Taking a look at data and plotting it¶

In [22]:

salaries_job_gender

Out[22]:

		TotalPay
GeneralJobTitle	Gender
account	female	62720.881249
account	male	61554.983552
airport	female	89959.928741
airport	male	97818.146010
analyst	female	81847.317095
analyst	male	84359.228566
architect	female	113353.711455
architect	male	114559.383938
assistant	female	45963.404888
assistant	male	37698.158883
attorney	female	134018.130759
attorney	male	138007.626231
automotive	female	72252.454815
automotive	male	81672.705192
clerk	female	47233.568245
clerk	male	37452.355623
court	female	69189.877951
court	male	65668.484733
custodian	female	45257.969013
custodian	male	45336.296070
engineer	female	71264.697426
engineer	male	89319.615244
fire	female	139360.142473
fire	male	149907.709934
food service	female	39156.752889
food service	male	54430.824388
gardener	female	50016.638519
gardener	male	55155.304686
general laborer	female	80573.823189
general laborer	male	87667.235885
guard	female	16436.266490
guard	male	23580.319757
library	female	46529.025088
library	male	36206.884371
manager	female	121272.730786
manager	male	122426.874990
medical	female	73540.648174
medical	male	80181.323528
other	female	70579.012167
other	male	79993.082152
police	female	95458.979664
police	male	120337.144226
porter	female	47195.294830
porter	male	44687.008480
public works	female	41433.817635
public works	male	32639.754413
recreation leader	female	11693.305312
recreation leader	male	12549.577932
social worker	female	63067.066715
social worker	male	62496.266117
transit	female	63954.873872
transit	male	76903.350026

In [23]:

salaries_gender=salaries[(salaries['Gender']=='male') | (salaries['Gender']=='female')][['GeneralJobTitle', 'TotalPay', 'Gender']].groupby(['Gender', 'GeneralJobTitle']).mean()

trace1 = go.Bar(
    x=job_names,
    y=salaries_gender.xs('male', level='Gender')['TotalPay'],
    name='Male'
)
trace2 = go.Bar(
    x=job_names,
    y=salaries_gender.xs('female', level='Gender')['TotalPay'],
    name='Female'
)

data = [trace1, trace2]
layout = go.Layout(
    barmode='group'
)

fig = go.Figure(data=data, layout=layout)
cf.iplot(fig, filename='grouped-bar')

I can easily notice that there is evidence of pay discrimination based on gender.
In only 4 gropus (15%) women earn noticeably more than men.
In 9 groups (35%) women and men earn more or less the same amount of money.
In remaining 13 (50%!) groups men earn significantly more than women.
The biggest difference can be seen in the engineer group.

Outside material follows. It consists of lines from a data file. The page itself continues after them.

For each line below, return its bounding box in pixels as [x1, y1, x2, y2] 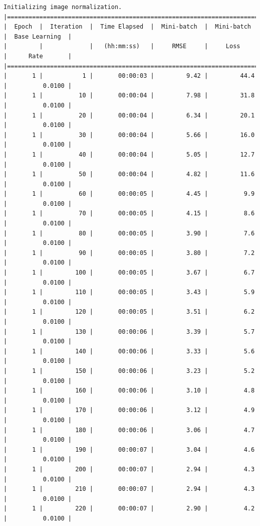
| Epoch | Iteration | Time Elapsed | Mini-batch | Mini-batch [4, 23, 251, 31]
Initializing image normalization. [4, 4, 122, 11]
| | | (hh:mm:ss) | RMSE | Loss [4, 43, 240, 50]
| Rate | [4, 52, 72, 60]
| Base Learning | [4, 33, 72, 40]
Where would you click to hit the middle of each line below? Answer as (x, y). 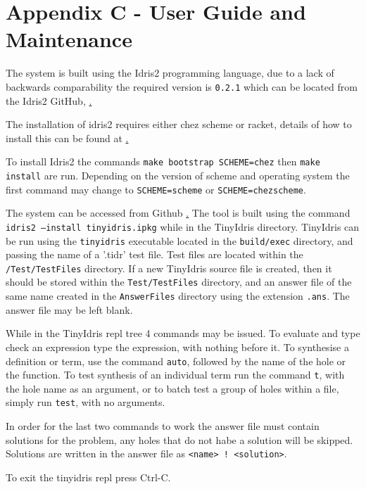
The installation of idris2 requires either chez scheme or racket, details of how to (179, 124)
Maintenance (69, 39)
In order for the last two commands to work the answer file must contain (163, 426)
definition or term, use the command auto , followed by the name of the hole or (176, 361)
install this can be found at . (67, 138)
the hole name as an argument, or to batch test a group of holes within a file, (172, 388)
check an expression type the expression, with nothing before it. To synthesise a (177, 347)
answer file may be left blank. (69, 309)
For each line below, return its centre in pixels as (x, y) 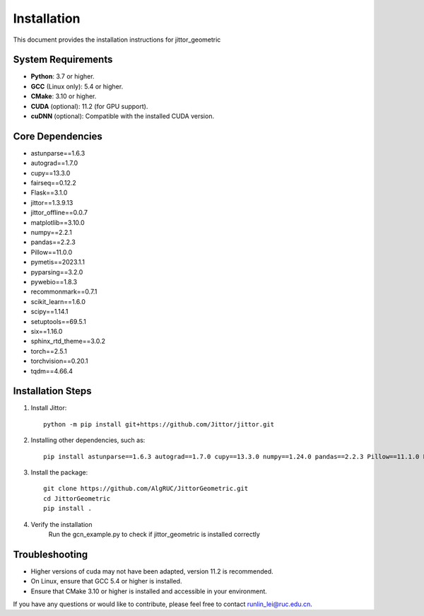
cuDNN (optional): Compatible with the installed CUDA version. (123, 116)
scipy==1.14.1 (49, 312)
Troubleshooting (51, 554)
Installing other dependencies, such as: (88, 440)
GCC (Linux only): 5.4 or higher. (77, 86)
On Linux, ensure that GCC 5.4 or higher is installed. (106, 581)
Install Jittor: (49, 408)
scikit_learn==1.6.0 (58, 301)
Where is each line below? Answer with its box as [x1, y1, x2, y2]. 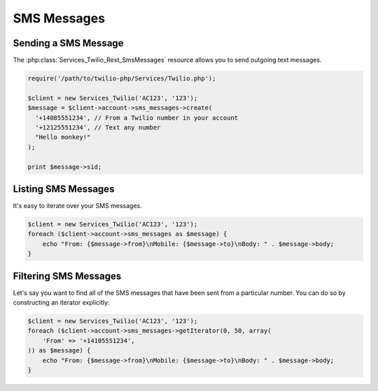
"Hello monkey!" [35, 133, 91, 142]
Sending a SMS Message [13, 37, 124, 49]
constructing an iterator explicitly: [13, 299, 110, 307]
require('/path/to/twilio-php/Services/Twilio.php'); [27, 74, 216, 83]
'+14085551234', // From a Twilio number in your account [35, 114, 239, 122]
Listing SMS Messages [13, 183, 115, 195]
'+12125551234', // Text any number [35, 123, 161, 131]
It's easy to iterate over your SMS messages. [13, 202, 143, 210]
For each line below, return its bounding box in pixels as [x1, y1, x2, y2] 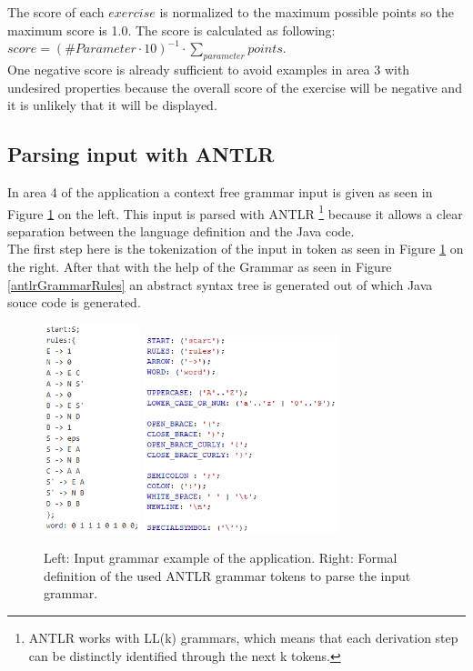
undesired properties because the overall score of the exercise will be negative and [7, 77, 462, 96]
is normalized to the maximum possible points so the [159, 3, 454, 21]
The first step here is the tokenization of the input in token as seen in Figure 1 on [7, 239, 464, 258]
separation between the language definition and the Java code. [7, 221, 355, 240]
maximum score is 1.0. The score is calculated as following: [7, 20, 336, 39]
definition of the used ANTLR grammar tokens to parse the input [44, 566, 411, 585]
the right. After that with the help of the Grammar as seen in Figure [7, 257, 392, 275]
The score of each [7, 3, 105, 21]
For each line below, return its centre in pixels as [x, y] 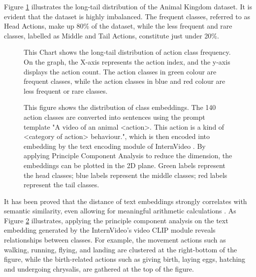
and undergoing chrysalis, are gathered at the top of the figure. [99, 268]
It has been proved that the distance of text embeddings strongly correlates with [126, 201]
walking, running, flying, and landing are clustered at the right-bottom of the [121, 249]
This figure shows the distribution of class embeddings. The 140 [120, 107]
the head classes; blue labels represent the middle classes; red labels [126, 175]
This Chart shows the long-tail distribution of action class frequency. [127, 52]
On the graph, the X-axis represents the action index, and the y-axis [127, 61]
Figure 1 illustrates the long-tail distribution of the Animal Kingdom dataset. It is [128, 6]
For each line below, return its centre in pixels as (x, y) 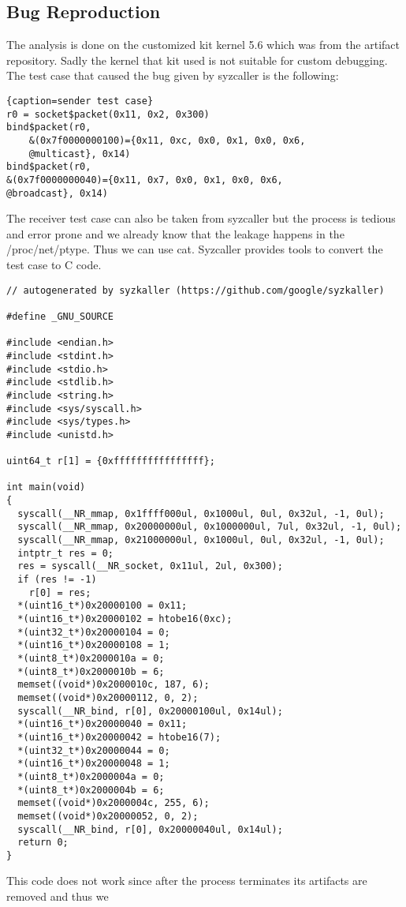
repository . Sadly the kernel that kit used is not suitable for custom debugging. (197, 60)
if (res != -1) (57, 580)
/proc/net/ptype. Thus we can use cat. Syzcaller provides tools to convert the (195, 249)
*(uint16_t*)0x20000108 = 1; (94, 645)
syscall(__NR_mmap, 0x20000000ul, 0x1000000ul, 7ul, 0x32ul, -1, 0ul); (210, 527)
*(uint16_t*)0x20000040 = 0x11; (102, 724)
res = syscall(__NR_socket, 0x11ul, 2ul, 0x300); (150, 566)
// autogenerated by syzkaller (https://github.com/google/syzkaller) (196, 290)
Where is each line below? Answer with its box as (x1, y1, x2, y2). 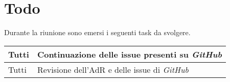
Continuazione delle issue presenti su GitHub (37, 48, 222, 60)
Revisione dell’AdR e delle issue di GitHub (37, 63, 189, 75)
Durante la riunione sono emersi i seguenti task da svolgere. (4, 27, 191, 38)
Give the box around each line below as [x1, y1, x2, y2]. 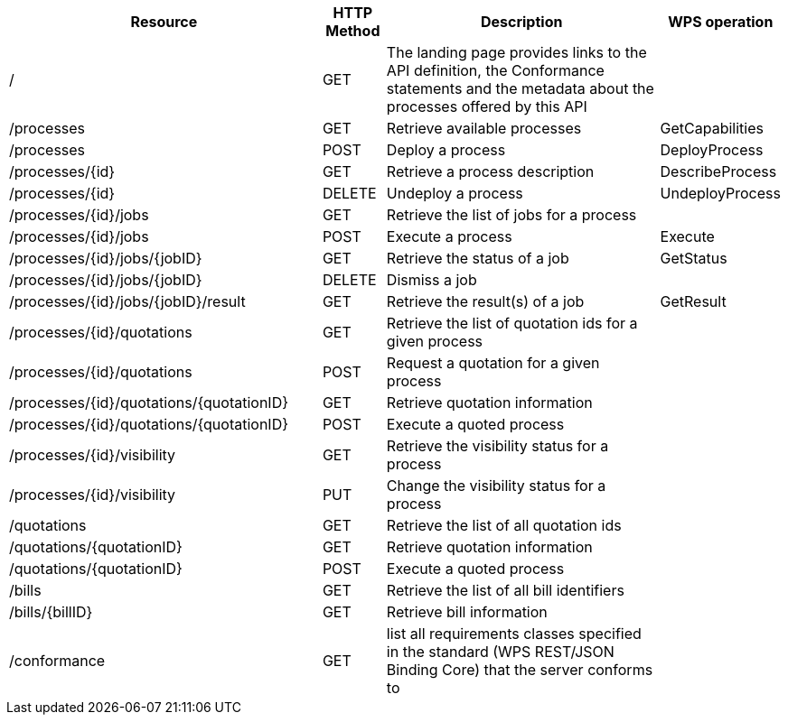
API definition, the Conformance [386, 61, 605, 79]
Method [325, 22, 380, 40]
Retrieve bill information [386, 603, 548, 621]
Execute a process [386, 227, 512, 245]
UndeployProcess [660, 184, 781, 202]
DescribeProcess [660, 162, 777, 180]
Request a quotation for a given [386, 354, 600, 372]
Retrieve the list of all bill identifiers [386, 581, 624, 599]
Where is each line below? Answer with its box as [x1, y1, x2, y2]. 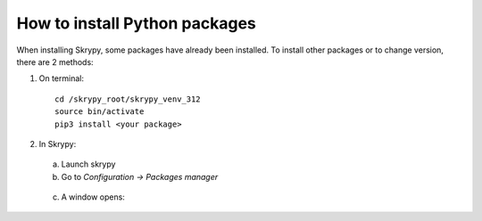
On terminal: [38, 73, 85, 84]
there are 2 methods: [16, 56, 94, 67]
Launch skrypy [61, 159, 116, 169]
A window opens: [61, 192, 125, 202]
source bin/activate [54, 107, 145, 117]
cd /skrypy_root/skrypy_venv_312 [54, 94, 201, 104]
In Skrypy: [38, 138, 77, 149]
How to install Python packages [16, 13, 256, 33]
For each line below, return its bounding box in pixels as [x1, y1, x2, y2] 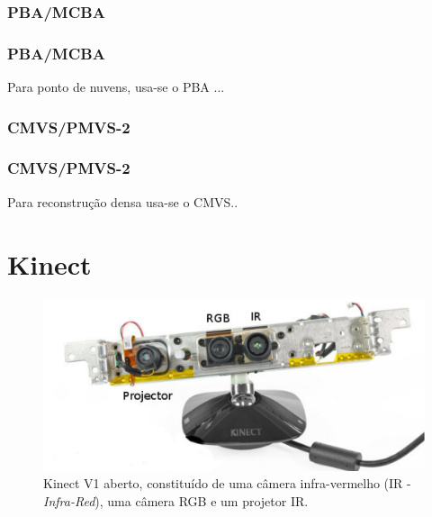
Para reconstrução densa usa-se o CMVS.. [7, 192, 238, 211]
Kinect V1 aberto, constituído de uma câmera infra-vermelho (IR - [43, 474, 411, 493]
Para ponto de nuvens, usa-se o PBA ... [7, 77, 225, 96]
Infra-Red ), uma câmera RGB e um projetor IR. [43, 491, 309, 510]
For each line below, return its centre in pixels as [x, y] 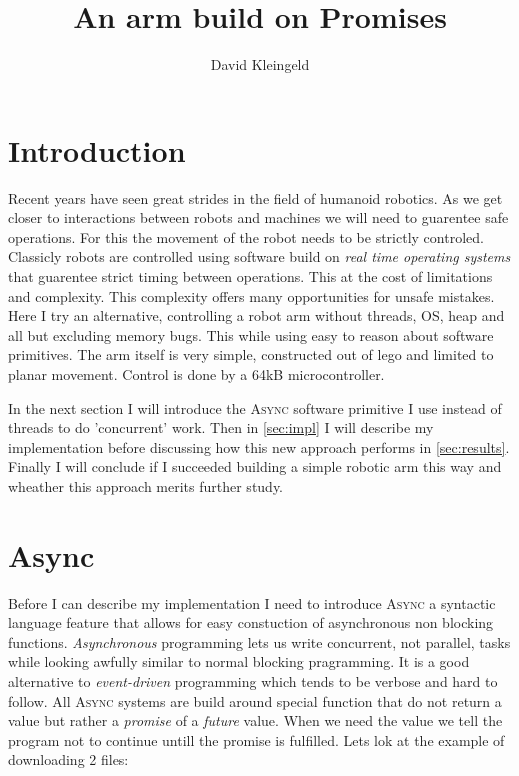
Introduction [97, 149]
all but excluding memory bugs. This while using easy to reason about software [251, 334]
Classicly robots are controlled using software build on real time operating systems [259, 256]
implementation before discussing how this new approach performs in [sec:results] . [259, 446]
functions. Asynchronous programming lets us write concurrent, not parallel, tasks [259, 641]
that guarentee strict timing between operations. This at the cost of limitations [250, 276]
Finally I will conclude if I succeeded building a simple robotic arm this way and [255, 466]
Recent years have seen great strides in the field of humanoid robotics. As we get [255, 197]
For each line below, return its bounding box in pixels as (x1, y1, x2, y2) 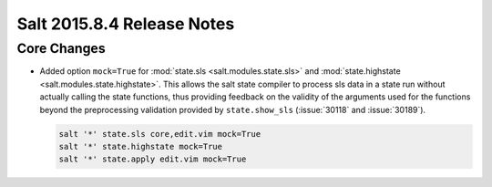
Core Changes (16, 40, 106, 57)
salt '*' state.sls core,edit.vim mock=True (58, 129, 261, 139)
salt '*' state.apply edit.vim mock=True (58, 154, 247, 164)
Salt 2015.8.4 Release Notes (16, 14, 235, 34)
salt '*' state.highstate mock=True (58, 141, 223, 151)
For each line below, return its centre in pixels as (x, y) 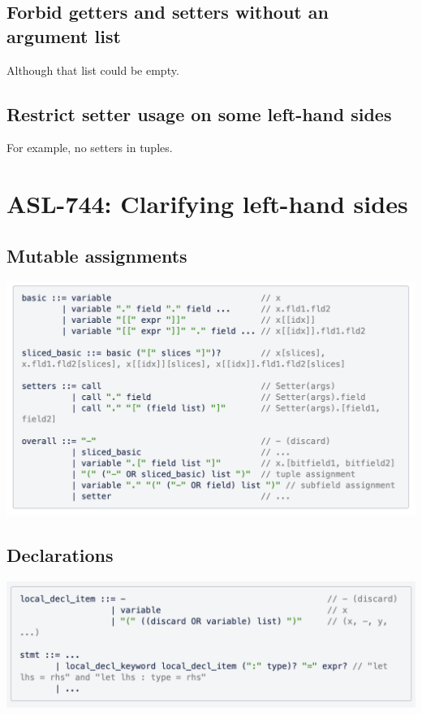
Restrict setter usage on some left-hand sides (199, 113)
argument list (64, 35)
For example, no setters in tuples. (90, 148)
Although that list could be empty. (93, 70)
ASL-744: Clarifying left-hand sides (207, 204)
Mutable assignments (97, 255)
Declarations (60, 555)

Looking at the number of people in every job, that earn more than $200k¶

In [24]:

salaries_more_than_100k=salaries[salaries['TotalPay']>200000]['GeneralJobTitle'].value_counts().drop('other')
salaries_more_than_100k.iplot(kind='bar')

The job groups in which the most people earn supranormal amount of moneyare clearly Firemen, Policemen and Medical.